The Constitutional Debates surrounding these provisions have made the intention and inclination of the framers of the Constitution unquestionably clear: The Governor is perceptibly empowered, but remains a titular head who must act within the canopy of the state cabinet's recommendations. If he disagrees with the cabinet's mandate, it must be under the recognized exceptions, absent which he risks infringing the Constitution.
The logical consequence of a conjoint reading of Articles 163 and 171 of the Constitution, and the various decisions of the Supreme Court which repeatedly establish the Governor's limited discretionary power under these provisions, makes it evident that Koshyari's act of delaying the acceptance of the cabinet recommendation toyed with what the Constitution would consider appropriate.
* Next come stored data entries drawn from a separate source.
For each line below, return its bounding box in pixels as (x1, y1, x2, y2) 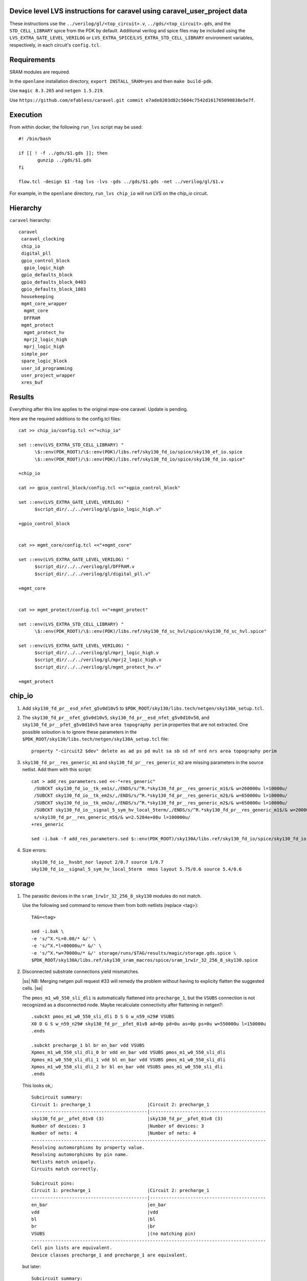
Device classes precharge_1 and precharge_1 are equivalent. (31, 1252, 188, 1258)
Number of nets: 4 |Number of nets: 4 (31, 1130, 196, 1136)
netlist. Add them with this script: (22, 767, 92, 773)
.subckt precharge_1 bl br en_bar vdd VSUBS (31, 1042, 145, 1048)
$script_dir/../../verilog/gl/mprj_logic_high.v (34, 650, 159, 656)
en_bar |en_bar (31, 1202, 166, 1208)
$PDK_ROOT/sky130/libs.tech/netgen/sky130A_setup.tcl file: (22, 736, 169, 742)
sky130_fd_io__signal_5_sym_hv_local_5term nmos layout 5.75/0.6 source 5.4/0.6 (31, 866, 242, 872)
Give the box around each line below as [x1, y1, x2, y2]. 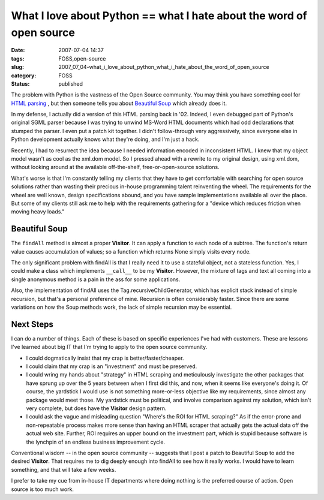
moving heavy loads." [11, 208, 65, 215]
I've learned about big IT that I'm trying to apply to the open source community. [11, 344, 208, 351]
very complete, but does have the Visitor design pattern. [26, 405, 167, 412]
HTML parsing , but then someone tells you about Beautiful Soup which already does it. [11, 100, 227, 107]
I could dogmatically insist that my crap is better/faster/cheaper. [26, 354, 184, 362]
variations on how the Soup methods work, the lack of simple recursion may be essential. [11, 303, 232, 311]
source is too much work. [11, 486, 74, 493]
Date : [11, 47, 25, 54]
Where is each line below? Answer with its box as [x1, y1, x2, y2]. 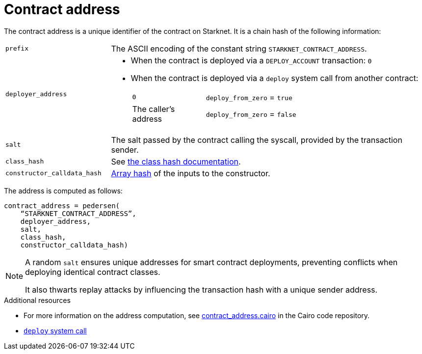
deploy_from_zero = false [206, 109, 296, 119]
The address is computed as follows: [4, 186, 123, 195]
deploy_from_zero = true [206, 92, 292, 102]
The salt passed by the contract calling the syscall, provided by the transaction [111, 135, 402, 145]
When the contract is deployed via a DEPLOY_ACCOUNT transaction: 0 [131, 55, 372, 65]
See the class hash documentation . [111, 156, 241, 166]
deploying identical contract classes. [25, 267, 160, 277]
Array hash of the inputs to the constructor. [111, 168, 270, 178]
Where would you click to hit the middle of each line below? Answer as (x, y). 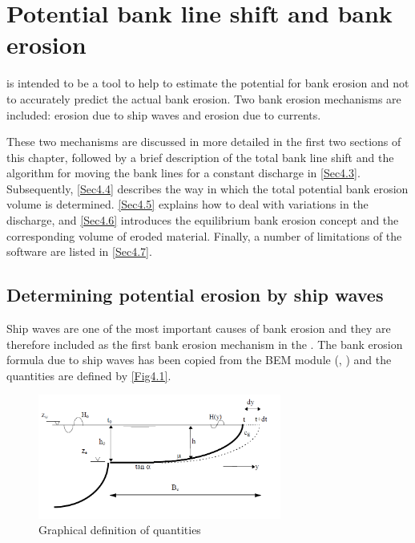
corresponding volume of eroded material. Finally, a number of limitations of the (204, 235)
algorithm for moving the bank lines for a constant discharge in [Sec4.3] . (183, 173)
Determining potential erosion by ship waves (195, 295)
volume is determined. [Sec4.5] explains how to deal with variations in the (187, 204)
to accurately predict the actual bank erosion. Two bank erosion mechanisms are (204, 98)
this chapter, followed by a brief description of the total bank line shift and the (200, 157)
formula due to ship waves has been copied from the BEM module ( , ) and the (199, 360)
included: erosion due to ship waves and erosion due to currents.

The time may be nigh for the guardians of the Constitution to consider whether an indefinite deferral of a decision is tantamount to exercising discretion where none exists. Recommendations of the state cabinet ought to be accompanied by a ticking clock, lest the functioning of a state empowered by the Constitution be held at ransom to the whims of a Governor with vested political interests. One can only hope that the reverence for democratic institutions and the inexhaustible veneration for constitutional values that guided our forefathers may prevail upon us.